Quando o coreto sombreado foi alcançado ela olhou para trás. Não esses poucos 50 passos que percorreu até ali, mas, toda a vida. Toda uma vida planejada que nunca se cumpriria.
Ao se sentar no banco baixo, cercada de flores coloridas e com toda sorte de perfumes, ela meditou por alguns momentos sobre a razão pela qual se sentia daquela forma. Não havia motivo aparente para rejeitar tanto as demonstrações de cuidado de todos, mas, então... porque?
Sons de beijos estalados e risadas foram ouvidos. Alguém definitivamente estava aproveitando melhor esse funeral do que ela. Ao se virar, viu embaixo da construção encostado numa árvore, Jonathan... O pesadelo de qualquer mulher consciente e que prezasse por sua reputação. Os cabelos negros bagunçados e a gravata quase fora do pescoço davam uma visão bem vinda de rebeldia, ela se debruçou para observar melhor. As mãos hábeis dele estavam levantando a saia da garota que estava se esfregando nele como um gato que sofria com sarna, os cachos ruivos dela seguiam o ritmo de sua cabeça enquanto seus lábios lambiam e mordiscavam o pescoço dele.
Realmente, ele não era de perder tempo.
- Então você... trabalha com o que mesmo?
- Nada importante, delícia.
- Entendi, difícil. Posso jogar esse joguinho.
- Não é um jogo, só é entediante. Melhor continuarmos...

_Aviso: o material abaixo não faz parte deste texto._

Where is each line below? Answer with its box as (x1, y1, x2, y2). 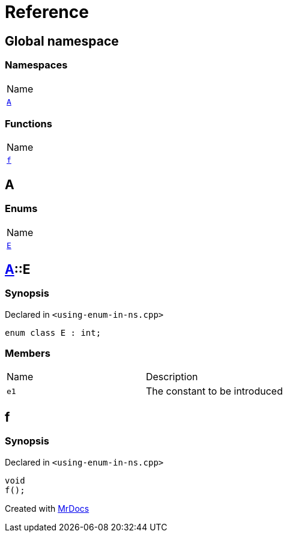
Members (5, 347, 50, 360)
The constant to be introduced (145, 385, 283, 398)
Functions (5, 117, 52, 130)
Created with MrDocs (5, 503, 89, 514)
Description (145, 371, 198, 383)
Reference (5, 2, 89, 22)
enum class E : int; (5, 327, 101, 338)
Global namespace (5, 33, 119, 49)
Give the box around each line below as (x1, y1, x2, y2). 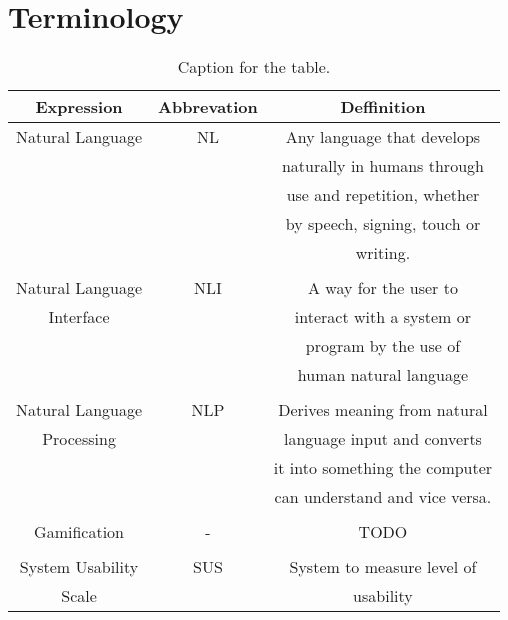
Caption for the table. (177, 55, 331, 79)
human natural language (297, 363, 469, 387)
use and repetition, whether (286, 183, 480, 207)
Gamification (34, 520, 124, 544)
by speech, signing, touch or (285, 212, 481, 236)
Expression (35, 95, 123, 119)
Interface (48, 305, 110, 329)
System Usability (19, 555, 139, 579)
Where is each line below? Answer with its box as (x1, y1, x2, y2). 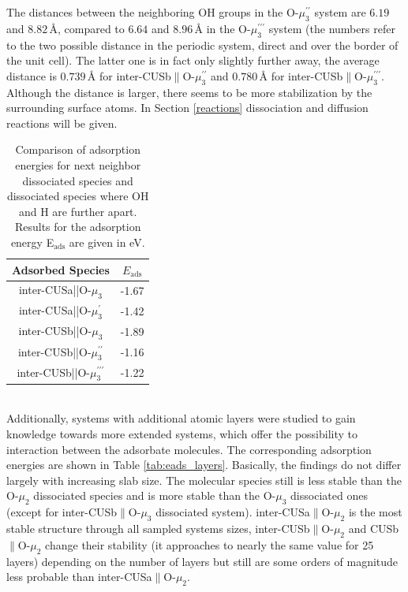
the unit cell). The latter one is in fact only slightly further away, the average (6, 52, 380, 69)
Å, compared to (49, 20, 125, 36)
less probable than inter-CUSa (6, 568, 152, 585)
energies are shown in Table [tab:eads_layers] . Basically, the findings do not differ (6, 456, 402, 473)
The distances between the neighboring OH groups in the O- (6, 4, 299, 20)
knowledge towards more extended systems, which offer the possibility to (6, 426, 358, 442)
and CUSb (348, 520, 399, 536)
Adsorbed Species (12, 261, 110, 277)

Antes de ficarem mais intensos do que estavam Samanta pigarreou e olhou fundo nos olhos de Jonathan, que levantou a cabeça assim que ouviu. Ele tinha os olhos quase negros. O pecado da luxúria residia naquele corpo sensual. Prendendo a respiração lá no fundo quando olhou para ela, as bochechas do infame melhor amigo de Adam se transformaram em dois tomates. A denúncia de que ele sabia não estar agindo de acordo com um funeral.

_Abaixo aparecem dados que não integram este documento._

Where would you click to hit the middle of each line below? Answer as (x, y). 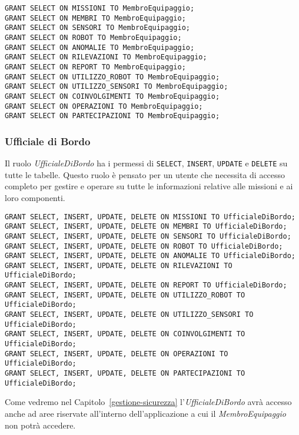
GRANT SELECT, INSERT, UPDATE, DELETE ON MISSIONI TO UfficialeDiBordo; (150, 217)
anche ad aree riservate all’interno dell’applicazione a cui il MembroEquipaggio (145, 413)
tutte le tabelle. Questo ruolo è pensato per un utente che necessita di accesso (145, 174)
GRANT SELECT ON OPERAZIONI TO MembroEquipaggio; (104, 106)
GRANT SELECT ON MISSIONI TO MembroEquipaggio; (100, 8)
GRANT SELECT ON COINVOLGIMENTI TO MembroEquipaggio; (112, 96)
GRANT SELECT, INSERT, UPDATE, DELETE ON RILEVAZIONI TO (119, 265)
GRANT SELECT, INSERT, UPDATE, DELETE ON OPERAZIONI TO (117, 354)

- Sam? Desculpe! Me perdoe mesmo.
Um botão foi colocado em sua casa, uma gravata voltou a ter o nó apertado, o zíper da calça subiu para o devido lugar e a companhia feminina foi vista caminhando à passos largos na direção da casa. Sem palavra nenhuma para descrever o que estava pensando ou sentindo, no fundo sabendo que ele era a pessoa que talvez fosse menos entender como era realmente sentir a falta de alguém, ela pulou do coreto e voltou para a encenação que estava sendo aquele velório.
Não trocou nenhuma palavra com ninguém naquele dia, ela não saberia fazer isso sem ele ao seu lado. Pelo menos pelos próximos dias, estimava. Estava com o coração arrasado e as esperanças de um futuro próspero ao lado do homem que amou por toda a vida, despedaçadas assim como os pedregulhos que foram encontrados sobre seu corpo soterrado pelo deslizamento de terra. Porque fez isso Adam? Porque se arriscar numa aventura estúpida ao invés de simplesmente contratar stripers e ir à um bar com os amigos?
Ela deveria ter dito que o amava mais que tudo, antes de ele ter partido naquela manhã.